Texas now has legislation in the works that would allow
doctors to hypothetically place a DNR, or do not resuscitate, onto patients
charts with out informing the patient or a surrogate to give doctors
permission. This is the first piece of legislation of its kind and its goal is
to lower the cost on the sate or hospital for patients who are going to die
imminently. Unless explicitly stated doctors can put this DNR order on the
charts of patients who are expected to die soon. This legislation is not meant
to be applicable to patients who are going to die within month or weeks but
only those who are going to die within days.
The
rational, as stated above, for this is to save money. The hospitals don’t want
to pay to keep someone who is in dire shape alive for several days until they
find a surrogate to decide weather or not the patient wants to be kept alive.
Keeping the patient alive for this search costs money, money the surrogate or
patient could very well not have. This means the state or hospital would have
to pay for this week of life support.
Even with
this rational in mind it is absolutely ludicrous that the doctors can decide
for a patient, with no consent weather or not to resuscitate them. The idea of
deciding if someone wants to be kept on life support being up to the doctor
like this legislation suggests is insane to me. The patient should clearly
state if they would like to be kept alive on life support before any accident
that leads to this decision being made but if not, the decision should be left
up to the family of the patient. Not the doctors. There has to be another way
to pay for the life support that makes more ethical sense than just deciding to
take a patient off of life support without contacting a surrogate to make the decision.
http://www.cbc-network.org/2013/02/forced-dnr-coming-to-texas/
1 comment:
From first impressions, I agree with your judgment that non-voluntary DNRs are ethically backward. But one complicating factor hospitals have to take into account is limited resources. When the possibility exists that the hospital will pour time and resources into a patient who is expected to die within days, and the patient's family is then unable to pay, one important question immediately arises: how could those have been used differently?

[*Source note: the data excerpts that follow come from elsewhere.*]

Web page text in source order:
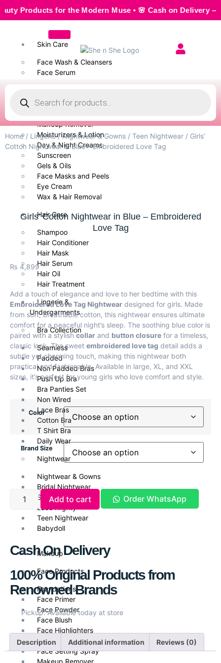
for the Modern Muse • 🌸 Cash on Delivery —
Skin Care
Face Wash & Cleansers
Face Serum
Body Wash
Makeup Remover
Moisturizers & Lotion
Day & Night Creams
Sunscreen
Gels & Oils
Face Masks and Peels
Eye Cream
Wax & Hair Removal
Hair Care
Shampoo
Hair Conditioner
Hair Mask
Hair Serum
Hair Oil
Hair Treatment
Lingerie &
Undergarments
Bra Collection
Seamless
Padded
Non Padded Bras
Push Up Bra
Bra Panties Set
Non Wired
Lace Bras
Cotton Bra
T Shirt Bra
Daily Wear
Nightwear
Nightwear & Gowns
Bridal Nightwear
Silk Nightwear
Lace Nighty
Teen Nightwear
Babydoll
Makeup
Face Products
Foundations
Face Primer
Face Powder
Face Blush
Face Highlighters
Face Contour
Face Setting Spray
Makeup Remover
Home/ Lingerie/Nightwear & Gowns / Teen Nightwear / Girls’
Cotton Nightwear in Blue – Embroidered Love Tag
Girls’ Cotton Nightwear in Blue – Embroidered
Love Tag
₨ 4,899
Add a touch of elegance and love to her bedtime with this
Embroidered Love Tag Nightwear designed for girls. Made
from soft, breathable cotton, this nightwear ensures ultimate
comfort for a peaceful night’s sleep. The soothing blue color is
paired with a stylishcollar and button closure for a timeless,
classic look. The sweet embroidered love tag detail adds a
subtle yet charming touch, making this nightwear both
practical and fashionable. Available in large, XL, and XXL
sizes, it’s perfect for young girls who love comfort and style.
Color
Brand Size
Add to cart Order WhatsApp
Cash On Delivery
100% Original Products from
Renowned Brands
Pickup: Available today at store
Description Additional information Reviews (0)

In the context of a hospital, it is quite plausible that the cost of saving one life be losing another. Is it, then, unethical for the hospital to take these admittedly difficult cost-saving measures?
The question remains a difficult one, but it is important to be pragmatic about the way we approach questions like these. Of course, a world where everyone could have unlimited resources devoted to saving her life would be ideal, but this is not the world we live in. Hospitals do not have unlimited money, let alone unlimited time, to spend on each patient. Using these wisely is crucial.